K=4 Iteration count: 20 Convergence Value: 0.1
vl-1799{n=172 c=[0.331, 0.260] r=[0.132, 0.111]}
vl-1780{n=382 c=[0.374, 0.724] r=[0.165, 0.094]}
vl-1796{n=1129 c=[0.625, 0.540] r=[0.154, 0.089]}
vl-1798{n=117 c=[0.871, 0.390] r=[0.058, 0.127]}
> c1<-read.csv (file= "/users/kevin/k-means0.csv", sep= ",", Header=false)
> c2<-read.csv (file= "/users/kevin/k-means1.csv", sep= ",", Header=false)
> c3<-read.csv (file= "/users/kevin/k-means2.csv", sep= ",", Header=false)

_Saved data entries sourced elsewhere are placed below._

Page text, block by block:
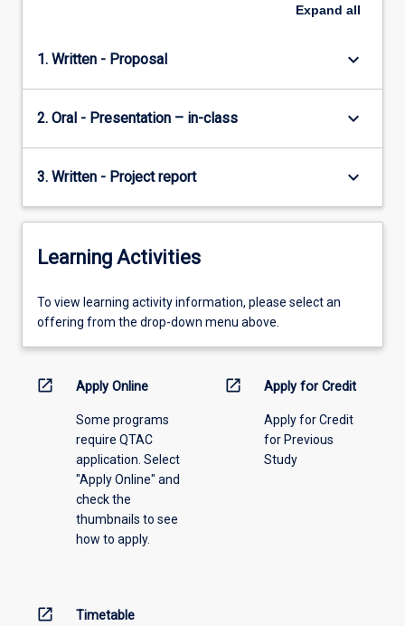
Read
More
below.
Expand all
1. Written - Proposal keyboard_arrow_down
2. Oral - Presentation – in-class keyboard_arrow_down
3. Written - Project report keyboard_arrow_down
Learning Activities
To
view
information,
offering
To view learning activity information, please select an
offering from the drop-down menu above.
open_in_new Apply Online
Some programs
require QTAC
application. Select
"Apply Online" and
check the
thumbnails to see
how to apply.
open_in_new Apply for Credit
Apply for Credit
for Previous
Study
open_in_new Timetable

> c4<-read.csv (file= "/users/kevin/k-means3.csv", sep= ",", Header=false)
> Y<-rbind (C1,C2,C3,C4)
> cols<-c (Rep (1,nrow (C1)), Rep (2,nrow (C2)), Rep (3,nrow (C3)), Rep (4,nrow (C4)))

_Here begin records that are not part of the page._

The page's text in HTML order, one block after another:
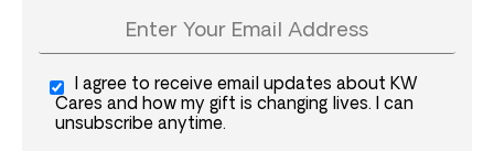
I agree to receive email updates about KW
Cares and how my gift is changing lives. I can
unsubscribe anytime.
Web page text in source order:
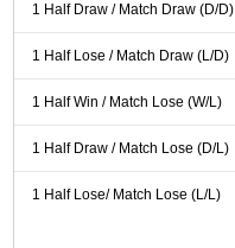
1 Half Draw / Match Draw (D/D)
1 Half Lose / Match Draw (L/D)
1 Half Win / Match Lose (W/L)
1 Half Draw / Match Lose (D/L)
1 Half Lose/ Match Lose (L/L)

> Plot (y, col=c ("Red", "green", "yellow", "blue") [cols])
> Center<-matrix (C (0.331, 0.260, 0.374, 0.724, 0.625, 0.540, 0.871, 0.390), ncol=2,byrow=true)
> Points (center, col= "violetred", pch = 19)
Iteration count K value 4 convergence value 0.1
Iteration count 4 K value Convergence value 0.1
Iteration count K value 4 convergence value 0.01
The number of iterations is 4 of the convergence value of the value 0. 0000001
Finally, summarize:
For the same initial centroid, the effects of different k values, different iterations and different convergence thresholds on the clustering results are analyzed, but the initial centroid is randomly generated, so there is no way to fix them temporarily. For the K value, the number of iterations, and the convergence of different values have a direct impact on the final clustering results. It takes a lot of attempts to get better results.